# 1/4" vs 3/8" lines; Digital vs Manual Controls



## GrkPranksta69 (Jan 11, 2009)

I was looking to go air ride on my MK5 Jetta next month and I was wondering what would be better for a first air ride kit. Would it be better to go with the manual controls which has 1/4" lines or go with digital controls which have the 3/8" lines? I've only seen a video with 1/2" lines and if yall could post a video to show the difference that would be great. Thanks


----------



## derryo (Apr 16, 2007)

search is your friend
like everyone else will tell you, its personal preference. i am going to stick with manual controls i think. diesel golf with manual windows, only fitting to stick with manual air








definitely 1/4" line too. i am not trying to hop my vehicle.


----------



## VR6~aholic (Oct 1, 2008)

*FV-QR*

3/8 lines is not going to hop your car.








3/8 isn't bad but you'll most likely want flow controls. As stated in other threads, you really don't need it but if you want things a bit quicker it will work. The cost will also go up for it a little.


----------



## derryo (Apr 16, 2007)

*Re: FV-QR (VR6~aholic)*


_Quote, originally posted by *VR6~aholic* »_3/8 lines is not going to hop your car.

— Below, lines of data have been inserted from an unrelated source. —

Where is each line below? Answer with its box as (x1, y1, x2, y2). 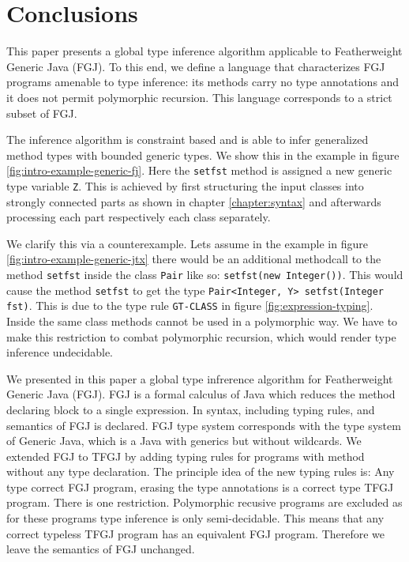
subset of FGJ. (6, 104, 77, 121)
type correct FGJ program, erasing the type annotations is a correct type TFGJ (6, 478, 394, 495)
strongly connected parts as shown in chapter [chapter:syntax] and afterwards (6, 193, 381, 209)
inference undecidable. (6, 344, 114, 360)
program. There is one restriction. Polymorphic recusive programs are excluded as (6, 494, 403, 511)
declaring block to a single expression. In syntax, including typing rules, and (6, 401, 375, 417)
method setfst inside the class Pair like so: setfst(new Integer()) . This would (6, 266, 403, 282)
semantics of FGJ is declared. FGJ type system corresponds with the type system (6, 417, 401, 433)

3/8 isn't bad but you'll most likely want flow controls. As stated in other threads, you really don't need it but if you want things a bit quicker it will work. The cost will also go up for it a little. 

it was an exaggeration haha







but i like slow, like my tdi


----------



## Dangler (Sep 27, 2001)

*FV-QR*

i have 3/8" lines up front with flow controls dialed down and 1/4" lines in the rear with flow controls all the way open. Im probably going to covert to 1/4" lines up front, easier to route through the car. 3/8" are quick even on my Audi A4. I have a Ridepro e2 management with their "big red" manifold.


----------